On Wed, Jul 24, 2024, at 2:16 PM, Adhemerval Zanella Netto wrote: ... > The main problem with the BSD approach for glibc is in fact setjmp, as I > noted in the first patch. It means that usages like we do on > debug/tst-fortify.c will always abort: ... I think I'm okay with saying that any longjmp out of a signal handler really ought to be sigsetjmp/siglongjmp. Unlike Florian I would also be OK with changing plain setjmp/longjmp to restore the signal mask; as I said before, I think that's more likely to make existing problems go away than introduce new ones. Or we could split the difference and introduce a new feature test macro, _LONGJMP_RESTORE_SIGMASK perhaps. ... > 2. The BSD way, which is similar to 1. with the only difference it does > not use a lock. There still a race windows, albeit small. > > 3. Your suggestion to just unblock the signal and raise SIGABRT; and > fallback to exit if the handler returns. There is no lock, but there > is not guarantee that parent will see a abnormal terminal also. Let me clarify that what I was actually proposing is (2). I think the new POSIX language *permits* (3) but I don't think it would be a good idea to go that far. zw
On 24/07/24 15:39, Zack Weinberg wrote: > On Wed, Jul 24, 2024, at 2:16 PM, Adhemerval Zanella Netto wrote: > ... >> The main problem with the BSD approach for glibc is in fact setjmp, as I >> noted in the first patch. It means that usages like we do on >> debug/tst-fortify.c will always abort: > ... > > I think I'm okay with saying that any longjmp out of a signal handler really ought to be sigsetjmp/siglongjmp. Unlike Florian I would also be OK with changing plain setjmp/longjmp to restore the signal mask; as I said before, I think that's more likely to make existing problems go away than introduce new ones. Or we could split the difference and introduce a new feature test macro, _LONGJMP_RESTORE_SIGMASK perhaps. > > ... >> 2. The BSD way, which is similar to 1. with the only difference it does >> not use a lock. There still a race windows, albeit small. >> >> 3. Your suggestion to just unblock the signal and raise SIGABRT; and >> fallback to exit if the handler returns. There is no lock, but there >> is not guarantee that parent will see a abnormal terminal also. > > Let me clarify that what I was actually proposing is (2). I think the new POSIX language *permits* (3) but I don't think it would be a good idea to go that far. Right, so essentially current patch without the lock. I still think the lock is really cheap and it helps on other very unlikely corner cases (like the posix_spawn just after the new signal disposition), and make abort without any race condition.
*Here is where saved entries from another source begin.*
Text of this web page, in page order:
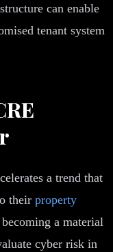
can enable
tenant system
a trend that
their property
a material
cyber risk in
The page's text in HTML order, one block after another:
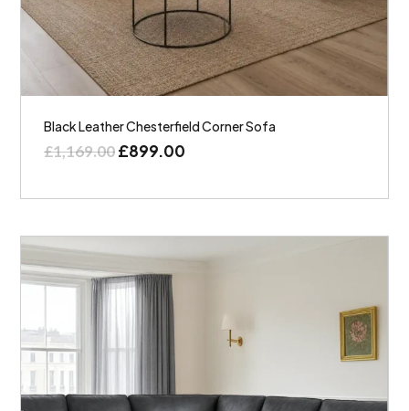
Black Leather Chesterfield Corner Sofa
£1,169.00£899.00

On Wed, Jul 24, 2024, at 2:52 PM, Adhemerval Zanella Netto wrote: > On 24/07/24 15:39, Zack Weinberg wrote: >> Let me clarify that what I was actually proposing is (2). I think the new POSIX language *permits* (3) but I don't think it would be a good idea to go that far. > > Right, so essentially current patch without the lock. I still think the lock > is really cheap and it helps on other very unlikely corner cases But the lock is the thing that makes abort not AS-safe! zw
> On 24 Jul 2024, at 18:01, Zack Weinberg <zack@owlfolio.org> wrote: > On Wed, Jul 24, 2024, at 2:52 PM, Adhemerval Zanella Netto wrote: >> On 24/07/24 15:39, Zack Weinberg wrote: >>> Let me clarify that what I was actually proposing is (2). I think the new POSIX language *permits* (3) but I don't think it would be a good idea to go that far. >> >> Right, so essentially current patch without the lock. I still think the lock >> is really cheap and it helps on other very unlikely corner cases > > But the lock is the thing that makes abort not AS-safe! > > zw The *recursive* lock is the main issue, where the current implementation tries to mitigate with a somewhat complex state machine. By blocking all signals and then taking the locking, we make sure there is no need to handle reentrancy.